Operational layer

Introduction

All processes in the operational layer are implemented in Cplusplus (C++). You can find the source code of the operational layer in the artof-core project.

Requirements

1. RTK GNSS localisation (with heading) : The framework includes a driver for the Septentrio Mosaic-H module.

   • Example components: SimpleRTK3B Heading

2. Computer: The computer runs the operational layer and the add-ons.

   • Tested on:

Brand	Model	CPU	Memory
Asus®	BRi5(H)-10210E	Intel® Core™ i5-10210U CPU @ 1.60GHz	8 GB
Intel®	NUC7i5BNH	Intel® Core™ i5-7260U CPU @ 2,20GHz	16 GB
Intel®	NUC10i5FNH	Intel® Core™ i5-10210U CPU @ 1.60GHz	8 GB
Intel®	NUC10i7FNH	Intel® Core™ i7-10710U CPU @ 1.10GHz	32 GB

1. Operating system:

   • The operational layer is currently only compiled for Ubuntu 22.04.

   • The operational layer can run in a Docker® container, which is useful for testing and development. However, this is not recommended for operation as it has not yet been validated on inference.

Processes

VariableManager

All processes in the operational layer inherit the VariableManager class.

During initialization, it loads a VariableMap::variableMap of type std::map<std::string, VariablePtr> VariableMap

The pseudocode below illustrates its program cycle.

Pseudocode VariableManager program cycle

   while (true) {
      // start a clk cycle (f = 20 Hz => T = 50 ms)
      clk.start();
      // Read all Redis variables
      readRedisVariables();
      // Execute process specific code
      serverTick();
      // Write Redis variables (only those who were altered during the cycle)
      writeRedisVariables();
      // Communicate process health
      toggleHeartBeatPulse();
      publishProcessingTime(clk.poll());
      // Stop the clk cycle (sleep for the remaining time)
      clk.stop();
   }

1. The Clk::clk member of the VariableManager class supports process execution at a fixed frequency, which is by default configured to 20 Hz. When the program cycle executes more quickly, there is waited the additional time at the void Clk::stop() statement; otherwise, the process is immediately continued.

2. The void readRedisVariables() and void writeRedisVariables() methods perform a block read and block write of the Redis variables described in the redis configuration file. For the void writeRedisVariables() method only the variables that are changed during the program cycle are written. Whether these variables are changed or not is maintained in the VariableMap::variableMap.

3. The void serverTick() is a pure abstract function implemented in the child classes.

4. The void toggleHeartBeatPulse() toggles a heartbeat boolean at a period 500ms. The SystemManager uses the heartbeat to monitor the health of the different real-time processes. The SystemManager recovers the process when it detects no heartbeat for 5s. The PLC in the mechatronic layer also monitors the heartbeat of the Navigation process. The robot goes to error mode if it detects no heartbeat within 2s.

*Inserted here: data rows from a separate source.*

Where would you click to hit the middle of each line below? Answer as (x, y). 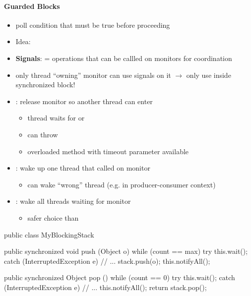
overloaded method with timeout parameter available (108, 151)
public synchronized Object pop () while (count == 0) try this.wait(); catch (120, 277)
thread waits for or (56, 118)
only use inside (209, 75)
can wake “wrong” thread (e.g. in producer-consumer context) (122, 184)
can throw (43, 134)
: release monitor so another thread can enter (84, 101)
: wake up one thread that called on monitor (83, 168)
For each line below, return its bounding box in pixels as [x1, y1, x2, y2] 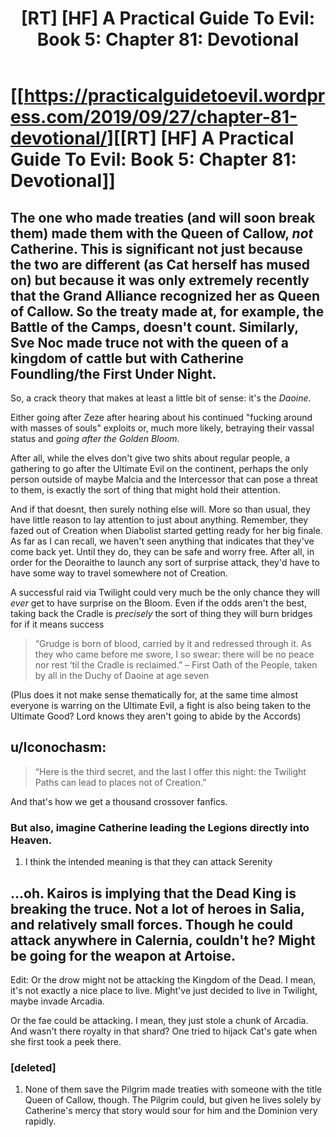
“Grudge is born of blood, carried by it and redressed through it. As [34, 638, 312, 649]
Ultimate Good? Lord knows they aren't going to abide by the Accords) [10, 710, 302, 722]
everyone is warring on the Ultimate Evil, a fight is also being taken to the [10, 700, 312, 711]
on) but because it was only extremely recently [10, 272, 310, 289]
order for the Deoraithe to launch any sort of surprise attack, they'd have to [10, 557, 320, 568]
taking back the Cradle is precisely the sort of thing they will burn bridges [10, 608, 313, 619]
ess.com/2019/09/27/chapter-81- [10, 106, 298, 129]
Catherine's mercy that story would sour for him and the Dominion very [24, 1105, 318, 1117]

5. The void publishProcessingTime() publishes the processing time to monitor if the process maintains its target frequency.

SystemManager

The SystemManager process manages the other Jobs, which are the processes in the operational layer and add-ons. The Jobs can be started, interrupted, reconfigured, and updated. The system manager monitors the health of the operational layer processes by their heartbeats.

Navigation

The Navigation process implements the navigation Finite State Machine (FSM) in Figure 1. This FSM supports navigation modes that depend on the vehicle configuration and are described in the platform configuration.

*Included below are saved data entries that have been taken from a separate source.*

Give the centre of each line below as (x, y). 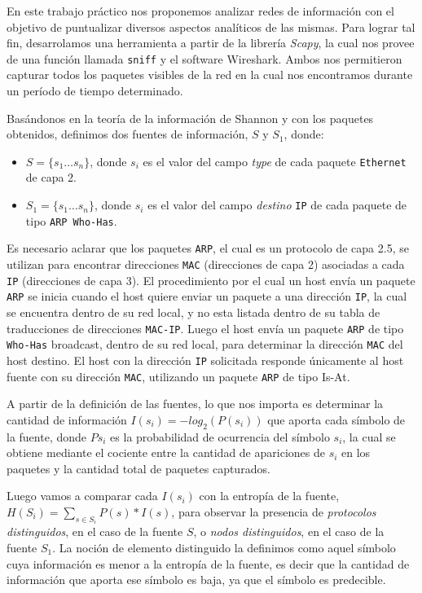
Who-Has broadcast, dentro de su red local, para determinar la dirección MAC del (205, 344)
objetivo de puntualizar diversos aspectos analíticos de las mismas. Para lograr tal (211, 26)
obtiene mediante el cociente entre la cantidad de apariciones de (166, 452)
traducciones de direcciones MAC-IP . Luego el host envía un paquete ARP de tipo (205, 328)
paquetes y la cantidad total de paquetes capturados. (138, 468)
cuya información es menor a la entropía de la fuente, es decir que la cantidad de (208, 563)
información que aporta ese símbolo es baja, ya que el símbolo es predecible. (196, 580)
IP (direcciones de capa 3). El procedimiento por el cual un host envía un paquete (211, 280)

Figure 1. The Finite State Machine (FSM) for navigation control

In the LINE_FOLLOW state, the Navigation uses the pure pursuit algorithm as the most basic controller, but the framework also enables the implementation of other controllers. The available controllers are elaborated in Navigation algorithms.

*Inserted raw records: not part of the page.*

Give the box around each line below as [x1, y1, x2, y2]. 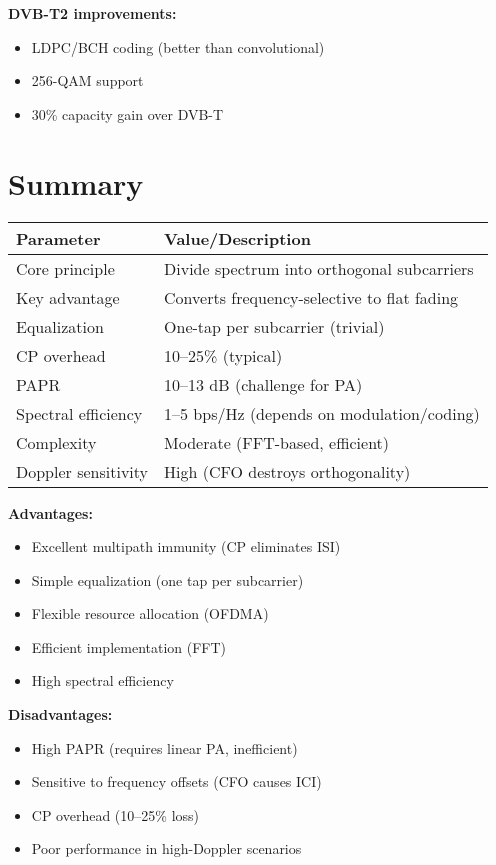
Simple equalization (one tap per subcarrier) [31, 569, 304, 590]
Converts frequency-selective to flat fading [164, 285, 459, 309]
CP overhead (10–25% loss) [31, 804, 199, 825]
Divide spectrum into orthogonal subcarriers [164, 256, 474, 280]
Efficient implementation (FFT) [31, 636, 227, 657]
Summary [8, 162, 144, 203]
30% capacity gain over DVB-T [31, 103, 224, 124]
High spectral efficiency [31, 670, 174, 691]

The FSM execution depends on the selected navigation mode in the system add-on web app (App:Settings).

Operation

The Operation process operates the implement, hitch, and sections during autonomous field operation using information from the implement configuration and current robot platform state. The implement configuration files describe the dimensions and transformation of the different sections relative to hitch pens and their allowed task types, enabling the continuous position and geometry calculation of the implement sections in GNSS coordinates.

Gps

The Gps process is the device driver for the GNSS Septentrio Mosaic-H module. It continuously updates the robot state and the other GNSS-dependent variables and maintains the connection to the NTRIP server to receive the RTK connections. Also drivers for other GNSS devices can be implemented in the Gps class.

RobotPlc

The RobotPlc process is the interface between the Redis variables in the operational layer and the robot PLC in the mechatronic layer. The redis.json configuration file describes the interface, also listing the Redis variables that must be read and written to the PLC. Communication was performed every process cycle by a read and write snap7 operation (Siemens S7-communication protocol). For more information on the configuration, we refer to Basic concepts.

Simulation

The Simulation process enables software integration- and hardware-in-the-loop (HIL) testing. By setting the robot in simulation mode, the robot’s navigation and implement operations are performed in a virtual environment by simulating the Gps process from the operational layer and the kinematic models from the mechatronic layer. HIL testing performs static implement operation and steering while the traction drives remain inhibited.

Navigation algorithms

Pure pursuit heading control

Figure 2 was used to derive the pure pursuit control algorithm.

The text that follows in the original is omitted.